After taking Cialis tadalafil is rapidly absorbed by mouth. The average maximum concentration (C max) in plasma is reached after an average of 2 hours after ingestion.
The speed and extent of absorption of tadalafil is not dependent on food intake, and the drug Cialis can be taken irrespective of meals. Hours (morning or evening) had no clinically significant effect on the rate and extent of absorption.
The pharmacokinetics of tadalafil in patients with erectile dysfunction is similar to the pharmacokinetics of the drug in patients without erectile dysfunction.
The average volume of distribution is about 63 liters, which indicates that Tadalafil is distributed in the tissues of the body. At therapeutic concentrations, 94% of tadalafil in plasma is associated with protein-mi. Protein binding is not altered by impaired renal function.
In healthy persons less than 0,% 0005 administered dose was found in semen. You can buy cialis online.

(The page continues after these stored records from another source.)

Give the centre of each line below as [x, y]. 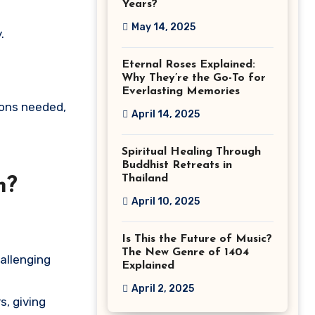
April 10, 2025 [166, 201]
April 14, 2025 [166, 114]
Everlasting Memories [181, 91]
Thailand [145, 179]
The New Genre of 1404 [185, 252]
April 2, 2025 [163, 289]
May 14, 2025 [163, 27]
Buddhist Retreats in [177, 165]

Hence, one can hardly assume that this metabolite in the observed concentrations is clinically significant. In healthy individuals mean clearance of tadalafil ingestion of 2, 5 l / h, and the average half-life - 17, 5 hours. Tadalafil is derived mainly as inactive metabolites, mainly with feces (about 61% of the dose) and to a lesser extent, with urine (about 36% of the dose).